SEATTLE — The Los Angeles Lakers acquire longtime Memphis franchise cornerstone Pau Gasol. Phoenix trades for aging superstar center Shaquille O'Neal from Miami, even if it does cost them forward Shawn Marion. Golden State signs veteran forward Chris Webber, and San Antonio adds veteran guard Damon Stoudamire.

The Jazz, too, are not exempt — having acquired sharpshooter Kyle Korver from Philadelphia in late December.

And then there was Wednesday's development: Dallas and New Jersey agreed in principle to a multi-player deal designed to bring veteran point Jason Kidd back to the Mavericks.

"It's gonna make them better," said Jazz point Deron Williams, who grew up in the Dallas area with Kidd as his favorite player. "People are stacking up. We stacked up. We got Kyle Korver."

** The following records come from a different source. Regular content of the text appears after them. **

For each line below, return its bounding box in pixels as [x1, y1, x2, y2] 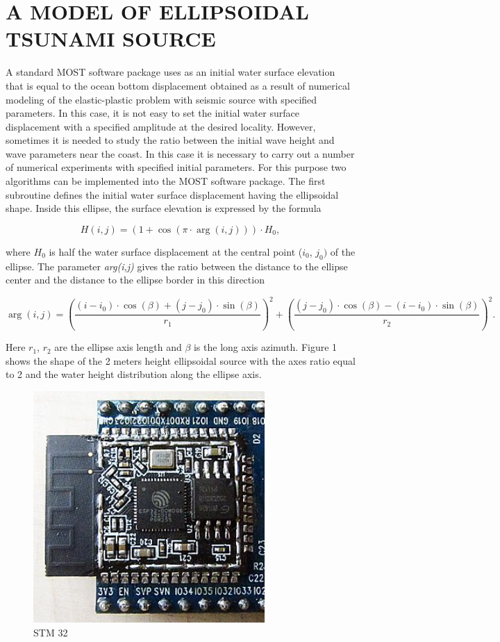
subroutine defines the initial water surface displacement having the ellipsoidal [6, 187, 339, 201]
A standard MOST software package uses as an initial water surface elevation [6, 65, 335, 79]
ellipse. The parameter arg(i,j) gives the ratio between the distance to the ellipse [6, 258, 348, 273]
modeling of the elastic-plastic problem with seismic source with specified [6, 92, 317, 106]
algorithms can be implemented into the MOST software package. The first [6, 174, 326, 188]
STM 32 [33, 625, 68, 639]
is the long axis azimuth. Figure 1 [193, 340, 337, 354]
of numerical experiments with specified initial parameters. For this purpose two [6, 160, 347, 174]
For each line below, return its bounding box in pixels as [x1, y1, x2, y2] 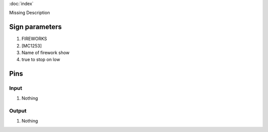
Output [9, 107, 27, 114]
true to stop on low [21, 57, 61, 63]
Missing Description [9, 10, 50, 16]
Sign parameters [9, 23, 62, 31]
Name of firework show [21, 50, 69, 56]
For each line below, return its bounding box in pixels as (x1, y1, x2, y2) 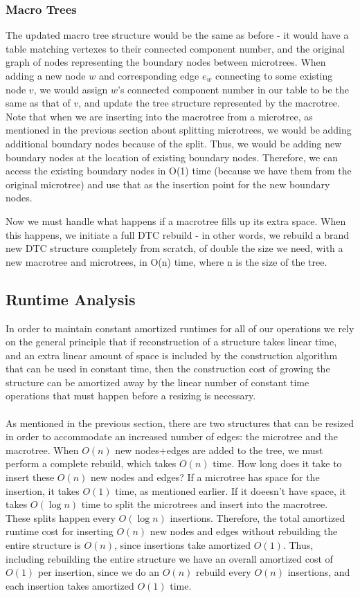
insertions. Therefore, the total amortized (170, 510, 345, 525)
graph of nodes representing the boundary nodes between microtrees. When (6, 55, 326, 69)
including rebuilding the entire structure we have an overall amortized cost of (6, 551, 333, 565)
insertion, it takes (6, 483, 80, 498)
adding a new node (6, 69, 86, 82)
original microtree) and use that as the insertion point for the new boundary (6, 176, 330, 191)
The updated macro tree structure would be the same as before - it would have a (6, 28, 349, 42)
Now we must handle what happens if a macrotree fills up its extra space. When (6, 213, 346, 228)
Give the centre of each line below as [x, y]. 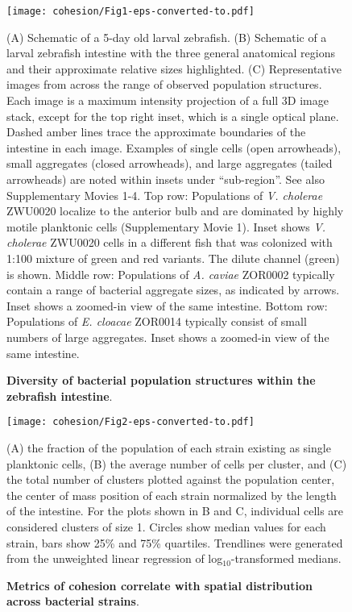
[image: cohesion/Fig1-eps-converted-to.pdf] [130, 11]
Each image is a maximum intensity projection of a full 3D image [168, 100]
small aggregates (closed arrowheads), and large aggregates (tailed [170, 163]
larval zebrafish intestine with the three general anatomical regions [171, 53]
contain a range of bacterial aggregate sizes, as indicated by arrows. [173, 290]
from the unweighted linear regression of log [115, 558]
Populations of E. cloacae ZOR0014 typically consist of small [157, 321]
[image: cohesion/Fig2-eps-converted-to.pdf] [130, 422]
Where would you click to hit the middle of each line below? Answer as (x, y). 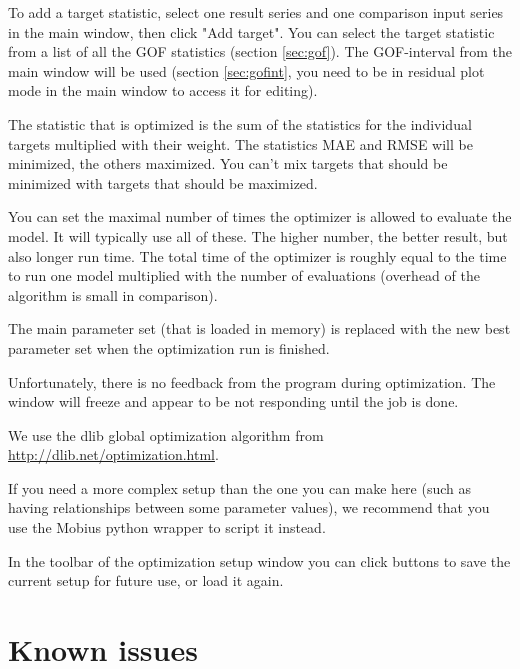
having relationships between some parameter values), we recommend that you (249, 507)
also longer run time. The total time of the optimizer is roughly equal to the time (257, 255)
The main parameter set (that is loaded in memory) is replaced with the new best (259, 328)
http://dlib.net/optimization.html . (113, 454)
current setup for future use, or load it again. (146, 580)
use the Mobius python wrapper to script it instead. (167, 527)
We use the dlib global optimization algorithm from (166, 434)
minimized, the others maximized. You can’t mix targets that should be (228, 163)
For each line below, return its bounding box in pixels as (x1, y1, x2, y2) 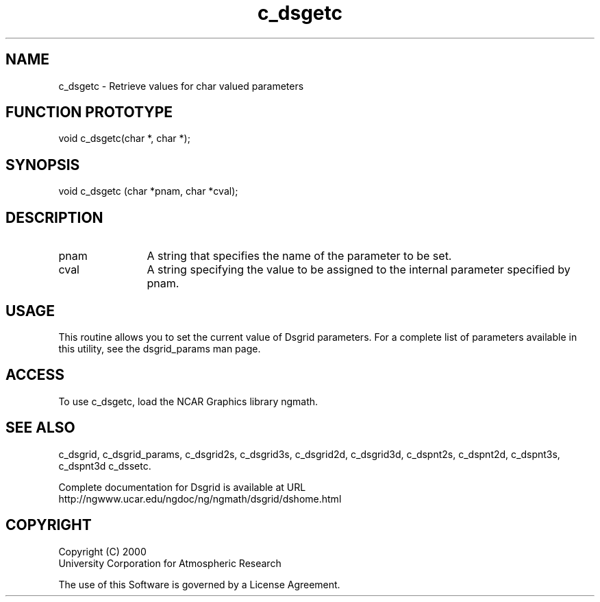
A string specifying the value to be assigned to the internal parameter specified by (147, 263, 571, 277)
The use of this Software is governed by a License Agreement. (58, 578, 340, 590)
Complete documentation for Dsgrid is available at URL (58, 481, 306, 493)
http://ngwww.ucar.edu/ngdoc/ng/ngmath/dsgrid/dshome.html (58, 492, 342, 505)
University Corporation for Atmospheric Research (58, 557, 282, 569)
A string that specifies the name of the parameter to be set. (147, 249, 452, 263)
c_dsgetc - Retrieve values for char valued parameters (58, 80, 304, 92)
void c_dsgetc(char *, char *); (58, 132, 190, 145)
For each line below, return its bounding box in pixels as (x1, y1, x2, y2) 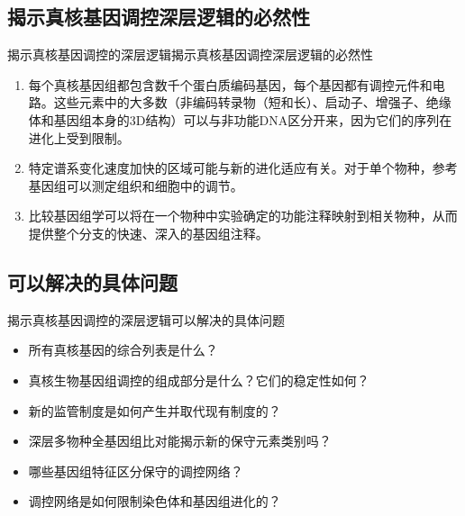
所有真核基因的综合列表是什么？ (28, 340, 218, 359)
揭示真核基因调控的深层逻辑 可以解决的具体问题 (7, 310, 285, 329)
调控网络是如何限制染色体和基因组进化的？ (28, 492, 281, 511)
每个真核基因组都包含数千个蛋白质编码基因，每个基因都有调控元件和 (28, 75, 433, 94)
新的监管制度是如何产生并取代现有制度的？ (28, 401, 281, 420)
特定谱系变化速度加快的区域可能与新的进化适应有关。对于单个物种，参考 (28, 158, 458, 177)
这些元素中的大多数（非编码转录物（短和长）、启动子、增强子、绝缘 (53, 93, 451, 112)
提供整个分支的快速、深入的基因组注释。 (28, 223, 269, 242)
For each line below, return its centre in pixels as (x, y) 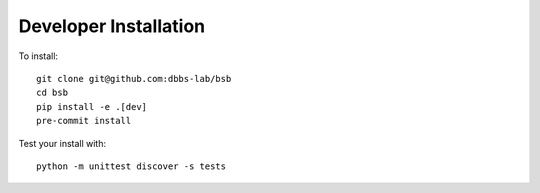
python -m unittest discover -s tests (131, 166)
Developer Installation (111, 26)
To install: (38, 56)
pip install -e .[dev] (92, 106)
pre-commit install (84, 121)
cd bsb (52, 93)
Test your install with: (62, 143)
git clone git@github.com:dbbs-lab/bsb (134, 78)
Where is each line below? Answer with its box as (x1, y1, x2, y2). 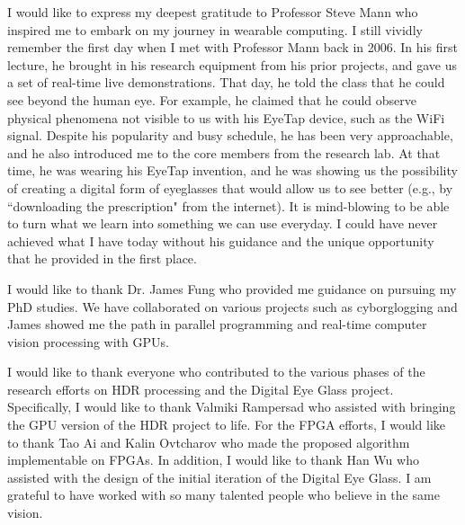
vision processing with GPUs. (7, 332, 169, 351)
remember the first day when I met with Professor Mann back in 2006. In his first (7, 38, 458, 57)
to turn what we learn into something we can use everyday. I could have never (7, 214, 438, 233)
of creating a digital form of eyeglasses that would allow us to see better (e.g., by (7, 178, 453, 197)
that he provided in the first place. (7, 249, 197, 268)
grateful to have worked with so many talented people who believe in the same (7, 485, 440, 504)
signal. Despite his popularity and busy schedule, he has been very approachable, (7, 126, 453, 145)
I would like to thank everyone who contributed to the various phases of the (7, 362, 425, 381)
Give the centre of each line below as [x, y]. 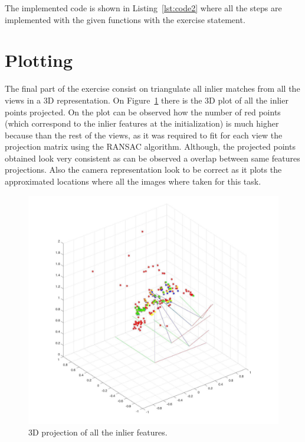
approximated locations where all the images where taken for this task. [133, 181]
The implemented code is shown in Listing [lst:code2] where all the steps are [143, 8]
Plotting [39, 60]
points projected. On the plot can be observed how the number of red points [143, 112]
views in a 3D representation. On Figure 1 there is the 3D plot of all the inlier [147, 100]
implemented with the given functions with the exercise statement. [125, 19]
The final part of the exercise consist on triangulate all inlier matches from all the [152, 88]
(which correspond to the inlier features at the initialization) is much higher [142, 123]
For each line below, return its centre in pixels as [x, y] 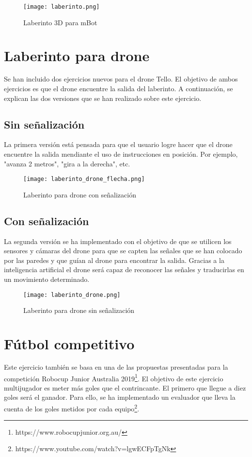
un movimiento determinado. [47, 279]
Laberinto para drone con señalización [80, 194]
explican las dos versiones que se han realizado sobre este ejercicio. [103, 98]
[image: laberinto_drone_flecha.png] [84, 179]
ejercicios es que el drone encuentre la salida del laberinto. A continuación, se [118, 88]
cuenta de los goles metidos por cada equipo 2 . [72, 408]
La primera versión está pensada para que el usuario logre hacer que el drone [118, 144]
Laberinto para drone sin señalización [79, 310]
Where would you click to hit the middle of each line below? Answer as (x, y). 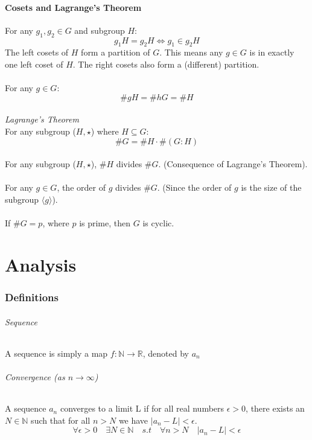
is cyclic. (158, 223)
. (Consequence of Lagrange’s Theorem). (233, 164)
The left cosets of (37, 52)
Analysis (41, 264)
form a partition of (116, 52)
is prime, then (105, 223)
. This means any (191, 52)
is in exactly (272, 52)
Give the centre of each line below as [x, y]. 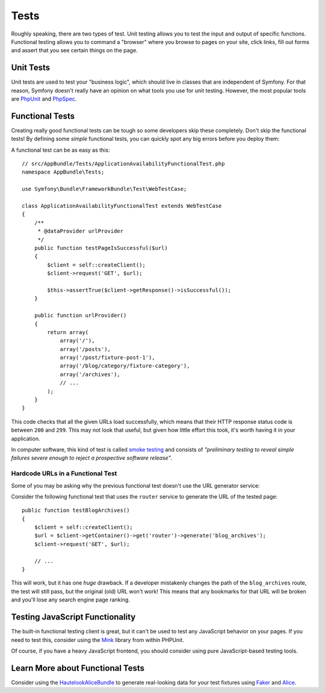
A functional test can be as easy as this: [60, 150]
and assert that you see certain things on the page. [74, 51]
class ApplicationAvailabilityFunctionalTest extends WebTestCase [122, 206]
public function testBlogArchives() [76, 511]
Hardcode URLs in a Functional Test [64, 474]
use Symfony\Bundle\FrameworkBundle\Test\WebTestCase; [104, 189]
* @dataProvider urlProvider [80, 231]
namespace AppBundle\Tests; [63, 172]
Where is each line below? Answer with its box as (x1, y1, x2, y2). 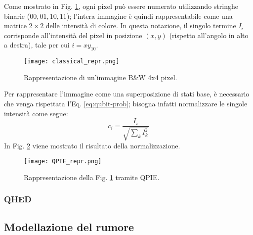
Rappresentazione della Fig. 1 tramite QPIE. (24, 172, 160, 182)
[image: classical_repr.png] (24, 58, 120, 65)
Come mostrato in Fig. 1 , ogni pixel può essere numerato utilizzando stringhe (4, 1, 238, 11)
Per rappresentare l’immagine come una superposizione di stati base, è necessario (4, 89, 250, 99)
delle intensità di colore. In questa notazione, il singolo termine (45, 20, 236, 31)
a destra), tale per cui (4, 40, 70, 50)
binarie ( (4, 10, 30, 21)
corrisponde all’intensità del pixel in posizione (4, 30, 142, 40)
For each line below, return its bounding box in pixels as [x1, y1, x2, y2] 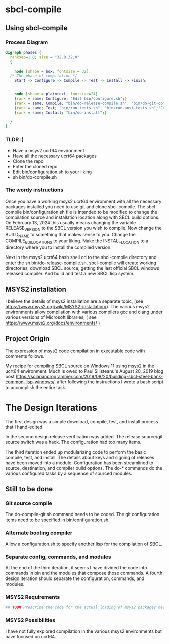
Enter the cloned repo [12, 163, 58, 169]
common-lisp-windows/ [5, 379, 55, 385]
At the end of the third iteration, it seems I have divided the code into [5, 565, 147, 571]
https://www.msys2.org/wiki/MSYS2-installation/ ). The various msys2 [5, 304, 150, 310]
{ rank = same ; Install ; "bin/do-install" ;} [14, 110, 107, 115]
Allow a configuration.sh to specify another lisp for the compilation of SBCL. [5, 541, 162, 547]
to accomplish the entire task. [5, 384, 67, 390]
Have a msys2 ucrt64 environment [12, 147, 84, 153]
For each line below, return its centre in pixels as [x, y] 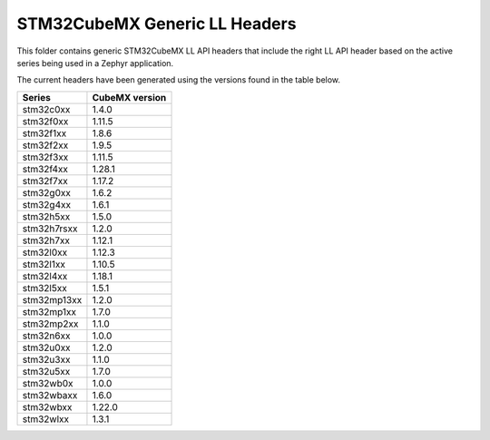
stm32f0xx [45, 121]
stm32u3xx [46, 359]
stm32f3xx [45, 157]
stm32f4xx [45, 169]
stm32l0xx [45, 252]
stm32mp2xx [50, 324]
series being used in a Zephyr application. [95, 63]
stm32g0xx [47, 192]
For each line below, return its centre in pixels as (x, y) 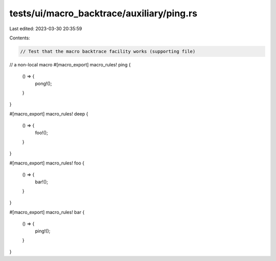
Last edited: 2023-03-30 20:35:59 (46, 29)
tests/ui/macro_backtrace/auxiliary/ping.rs (103, 13)
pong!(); (43, 83)
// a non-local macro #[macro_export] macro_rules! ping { (70, 64)
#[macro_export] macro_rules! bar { (47, 212)
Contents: (20, 38)
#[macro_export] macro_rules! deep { (49, 114)
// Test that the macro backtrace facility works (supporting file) (108, 51)
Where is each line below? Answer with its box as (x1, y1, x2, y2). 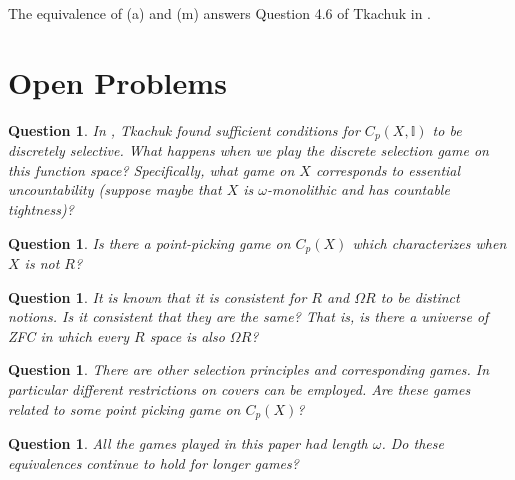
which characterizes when (352, 232, 507, 253)
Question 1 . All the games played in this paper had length (8, 433, 368, 454)
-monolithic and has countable (267, 179, 450, 200)
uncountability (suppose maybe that (8, 179, 222, 200)
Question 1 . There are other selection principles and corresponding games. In (8, 359, 490, 380)
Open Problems (8, 61, 227, 102)
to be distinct (380, 286, 460, 307)
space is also (149, 325, 225, 346)
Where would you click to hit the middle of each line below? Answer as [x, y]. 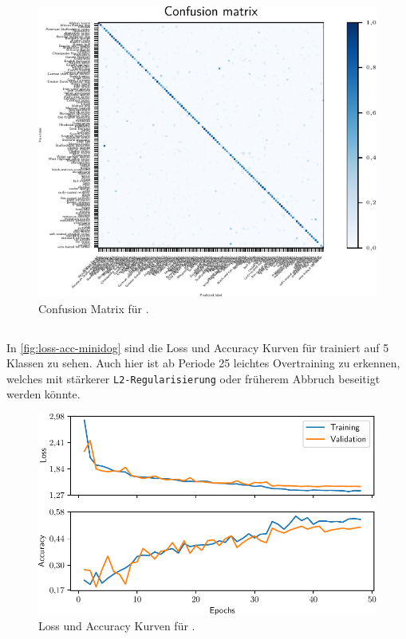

Even though a late snag reportedly jeopardized the Kidd trade's completion — reported Wednesday night that Dallas' Devean George was refusing to consent to the move, as his contract permits — one thing seems certain.

The landscape of the NBA's Western Conference is a drastically changing work in progress.

"I think they all feel like with just a break here and there they can win it all — and if one player can put them over the hump, they're gonna take that chance to do it," Jazz coach Jerry Sloan said before Utah's late-starting game Wednesday night at Seattle.

With the league's in-season trade deadline looming — it comes next Thursday — more moves are bound to be made.

But the Jazz — 17-3 with Korver in the lineup — do not currently have anything in the works, Sloan suggested Wednesday.

"The biggest thing is 'Where are we gonna go?' We've got a young team," he said. "We're not gonna give up young players, unless something makes sense for the franchise — and there certainly hasn't been anything discussed."

As for just how much better Kidd's acquisition will impact the conference, should the two teams indeed figure out a way to make the deal work, the verdict remains out.

Such is the case, it seems, with most of the moves made so far.

"I don't think you can say for sure until you see how they play and how they fit in," Sloan said. "I don't think there's any guarantee until after you see them play."

"Shaq hadn't played yet. Jason Kidd hasn't played yet. So, I mean, same conference right now. We've got to wait and see," Williams added. "(But) the West is going to be tough regardless. They can bring everybody over here — it's still gonna be tough.

PRICELINE: Fresh off strong showings Friday at Sacramento and Saturday vs. Chicago, and with a solid body of work offered when usual backup point guard Jason Hart was out recently due to a bulging disc in his lower back, reserve combo guard Ronnie Price was Sloan's first choice off the bench behind Williams on Wednesday.

The regular-rotation change was not totally unexpected, and some teammates seemed to sense it might come.

"He's one of those guys that's been waiting for this opportunity for a long time," power forward Carlos Boozer said of the Utah Valley State product, "and now he's getting an opportunity to play a little bit and he's showing what he's capable of doing.

"Now he's getting his confidence up. And this league's about confidence," Boozer added. "Once you've got your confidence, you can almost accomplish anything."

BREWER BACK: After sitting out two games due to a severely bruised tailbone sustained last week at Denver, starting shooting guard Ronnie Brewer returned to the lineup Wednesday.

Brewer also is scheduled to play in Friday's Rookie-Sophomore Challenge Game during NBA All-Star Weekend in New Orleans, though he has said he'll take the floor only if he feels fully healthy.